# Triggers for deadfalls?



## Deebo (Oct 27, 2012)

anyone here have some tried and true triggers for deadfalls? I can see some pictures, but Im a hands on kinda guy, so if someone could say," cut 1/4 groove here, cut notch here....
" those kinda instructions, something that I could make, use, learn to set, and then make more. Help me out. 
Also, is a simple neck snare better than the "bent sapling snare", probably, becouse it invloves no trigger?


----------



## Leon (Jan 30, 2012)

well they all have nuances. I like the notch and two sticks, the sticks will have to be one long and one short, the long driven deep into the ground.


----------



## rickkyw1720pf (Nov 17, 2012)

I have thought about buying mouse and rat traps because they are cheap, and could be used as triggers for much larger traps. For example make a quick dead fall by having a stick holding up a large rock or log sitting on the rat trap so when it is tripped it will knock the stick from under the log or rock. 
PS: That 45 deg saw tooth on the back of many bayonets like the M-9 is a quick way to make the 45 deg groove used in many traps like the fig 4.


----------



## dwight55 (Nov 9, 2012)

If you have the time to scout out well used trails, . . . the snare is about as good as it gets. No trigger to fail, . . . doesn't need baited, . . . can be "checked out" from a distance if you plan ahead on where you place it.

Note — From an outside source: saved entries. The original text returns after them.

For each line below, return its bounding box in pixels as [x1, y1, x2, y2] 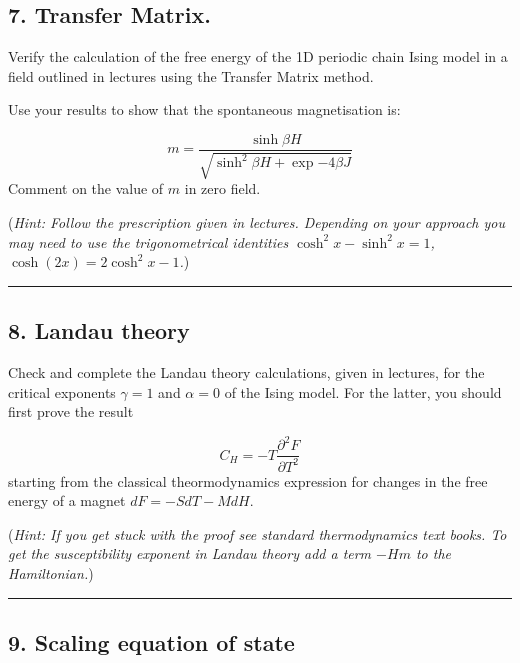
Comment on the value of [8, 178, 164, 199]
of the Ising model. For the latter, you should [224, 381, 502, 402]
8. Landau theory [8, 315, 190, 346]
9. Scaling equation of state [8, 627, 295, 658]
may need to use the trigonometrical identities [8, 231, 289, 252]
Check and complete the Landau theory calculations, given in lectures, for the [8, 362, 485, 383]
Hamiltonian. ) [8, 563, 94, 584]
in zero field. [184, 178, 261, 199]
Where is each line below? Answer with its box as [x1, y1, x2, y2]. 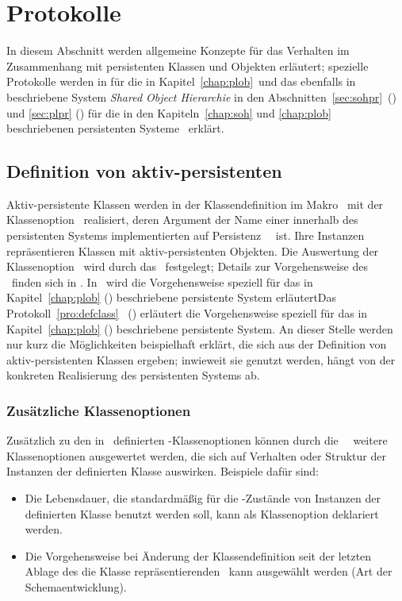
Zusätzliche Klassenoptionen [6, 400, 191, 420]
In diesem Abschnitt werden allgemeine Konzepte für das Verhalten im [6, 42, 350, 59]
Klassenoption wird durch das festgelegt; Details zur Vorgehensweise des [6, 258, 368, 275]
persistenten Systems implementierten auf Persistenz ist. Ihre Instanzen [6, 227, 365, 244]
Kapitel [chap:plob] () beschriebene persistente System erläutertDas [6, 289, 337, 306]
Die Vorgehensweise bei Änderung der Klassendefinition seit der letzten [25, 547, 372, 564]
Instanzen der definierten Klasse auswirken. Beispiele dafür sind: [6, 463, 319, 480]
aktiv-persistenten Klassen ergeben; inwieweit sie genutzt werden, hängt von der [6, 351, 396, 368]
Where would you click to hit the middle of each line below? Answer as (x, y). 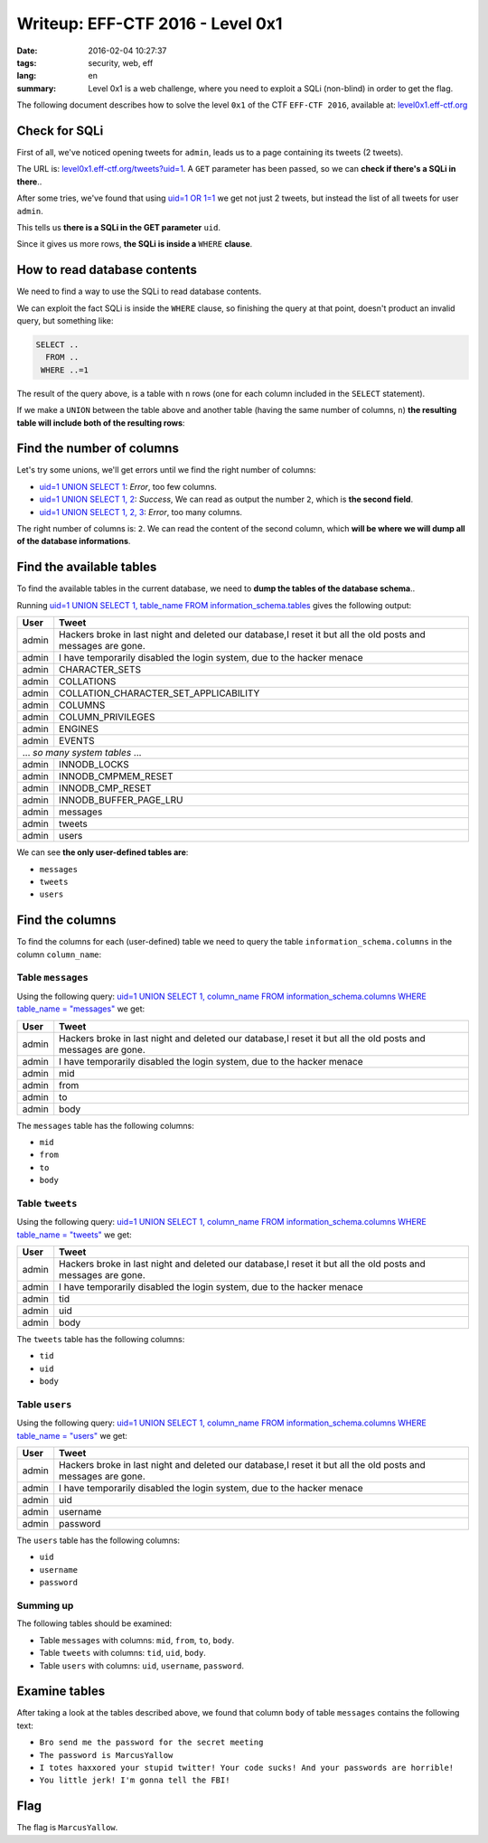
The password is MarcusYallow (106, 1755)
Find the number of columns (98, 449)
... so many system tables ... (82, 753)
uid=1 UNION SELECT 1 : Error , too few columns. (128, 486)
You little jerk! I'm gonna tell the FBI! (135, 1780)
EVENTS (77, 741)
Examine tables (61, 1692)
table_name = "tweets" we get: (74, 1235)
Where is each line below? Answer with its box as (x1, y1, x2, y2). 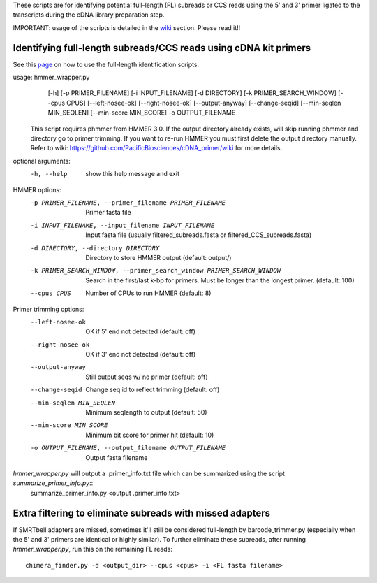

My uncle who did the figure 4 traps as a kid during the depression was a true believer in snares, . . . gave me the info.

May God bless,
Dwight


----------



## BamaBoy101 (Dec 9, 2013)

Deebo said:


> anyone here have some tried and true triggers for deadfalls? I can see some pictures, but Im a hands on kinda guy, so if someone could say," cut 1/4 groove here, cut notch here....
> " those kinda instructions, something that I could make, use, learn to set, and then make more. Help me out.
> Also, is a simple neck snare better than the "bent sapling snare", probably, becouse it invloves no trigger?


I would recommend looking on you tube for some info. But remember the best triggers are the most difficult to set up..


----------